The leaves are just turning where I live and the nights are suddenly cold. As I learn to live closer to the rhythms of the earth, I notice which plants turn first---the climbing relative of ivy on our southern fence has already turned brilliant scarlet amid the green leaves of plum and nettle, and then the leaves of the cherry trees start to turn.
Still there are a few blackberries, just enough for a tart taste on the way to the chicken coop every evening. The Siberian buckwart is abundant with bright orange berries loaded with vitamins and essential fatty acids. But much of the garden lies in browning shambles. The last of the tomatoes are barely ripening ahead of the mold and a line of pumpkins sits frost curing on the back porch.
In this modern world, these things make me odd. My neighbors have yards but little in the way of gardens. I exist at technological extremes--alternating between dictating notes to an iPad and wielding a short-handled shovel. I tend to leave out a lot of the accouterments of modern life in between. We don't own a TV and our microwave dates from the previous century. I have noticed that this embrace of the extremes of technology without the middle part has become the mark of a certain tribe in today's world,
We are often people concerned with the future of the earth and the human impact on it. We see technology as a tool to be used carefully and also as a drug that can both save lives and enslave if self-control is not exercised. We grow food from seed and cook from scratch, but at the same time we communicate over vast distances with the most sophisticated technology This is a tribe that admires simple living but cannot abide simple thoughts.
Here are a couple of seasonal tips for those of similar mind:
- Now is the time of symbolic harvest, whether you grow food or not. It is the time to take stock and think about gift giving. Use these October days to make or shop for gifts for whichever midwinter holiday you celebrate. This is why our ancestors placed the gift-giving holiday several months after harvest. We have ample time now but no time to waste. And forethought will make the winter celebrations much less stressful.
- At the end of October comes the first of the great sugar festivals of modern times. But modern medicine increasingly shows that a diet high in sugar is even more dangerous than a diet high in fat. Cut the sugar in most recipes by half and see if you notice. If necessary add a little back but only a little and then less the next time you make the recipe. You will likely find that you enjoy the treat every bit as much and you will ingest less sugar.
- Security experts say the best long-term defense against natural and human disaster is not skill with weapons but skill with the soil. Those who can grow their own food without lots of electricity and plastic shall inherit the earth within the next one hundred years. Start the process of learning in your family. You don't need to do it all at once. But now is the time to begin. Dig a garden bed in your yard or acquire and fill potting containers for your balcony or apartment window. You don't need to have a farm now, only get to know the complex skills needed to make food grow from soil. Turn the mass of grass and roots. Add compost, manure, unpolluted wood ashes and other natural fertilizers. In climates where frost is not imminent, plant green mulchto keep weeds down and treat the soil. In colder climates, let the cleansing cold beat back pests and mold in your garden until spring.

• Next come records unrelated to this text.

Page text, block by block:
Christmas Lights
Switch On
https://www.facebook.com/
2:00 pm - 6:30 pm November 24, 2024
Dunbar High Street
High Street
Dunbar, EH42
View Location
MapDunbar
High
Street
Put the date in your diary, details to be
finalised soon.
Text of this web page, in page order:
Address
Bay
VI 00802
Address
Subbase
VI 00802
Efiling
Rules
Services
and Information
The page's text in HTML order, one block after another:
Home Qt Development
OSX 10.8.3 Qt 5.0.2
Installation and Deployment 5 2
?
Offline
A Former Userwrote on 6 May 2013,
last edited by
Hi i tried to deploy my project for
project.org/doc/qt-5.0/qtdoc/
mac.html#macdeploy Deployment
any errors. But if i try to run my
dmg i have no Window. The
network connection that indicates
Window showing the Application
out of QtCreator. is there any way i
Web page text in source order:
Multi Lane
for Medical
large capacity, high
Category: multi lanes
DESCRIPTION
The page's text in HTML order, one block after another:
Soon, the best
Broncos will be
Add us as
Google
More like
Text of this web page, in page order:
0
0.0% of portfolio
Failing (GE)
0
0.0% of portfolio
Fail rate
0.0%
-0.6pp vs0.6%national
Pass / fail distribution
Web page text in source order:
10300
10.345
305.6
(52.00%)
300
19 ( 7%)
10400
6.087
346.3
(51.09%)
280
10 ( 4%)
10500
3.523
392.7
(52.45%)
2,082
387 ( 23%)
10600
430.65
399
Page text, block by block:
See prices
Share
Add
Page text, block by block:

- Substitute grated zucchini for milk, yogurt and other liquids in cake. It not only increases your the ratio of vegetables in your diet and uses up excess late-season zucchinis, but it also tastes better (if you like your cake moist and rich). Grated zucchini freezes well and can be put in just about everything sweet or savory.

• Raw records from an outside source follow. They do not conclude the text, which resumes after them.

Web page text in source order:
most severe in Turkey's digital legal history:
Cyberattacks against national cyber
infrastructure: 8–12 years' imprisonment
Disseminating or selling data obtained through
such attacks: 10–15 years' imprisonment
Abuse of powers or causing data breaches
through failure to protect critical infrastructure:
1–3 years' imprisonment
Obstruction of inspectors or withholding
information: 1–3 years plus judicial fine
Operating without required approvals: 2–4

- Add calendula flower petals to salads, breads and pasta dishes. A lovely dash of fall color and health benefits at a time when your body is preparing for the cold.
- Save leftover potatoes and add them to bread dough for a softer, fluffier bread or roll recipe.
- Fallen leaves, corn husks and other normal (not moldy) dying vegetation, make good mulch for borders and along fences. Put down an armload of drying foliage where you don't want spring weeds to sprout in six months. You'll have a tidier yard with less work.
- Carrots don't need to be dug immediately. Whether you have a root cellar or not, they keep better in the ground as long as the soil is not frozen and can be dug up as needed. Extra space in the refrigerator and less chance of spoiled carrots.
These are just a few seasonal tips. Please share your own simple living ideas and experiences in the comments. Sharing your wealth of experience is one way to celebrate the symbolic abd real harvest.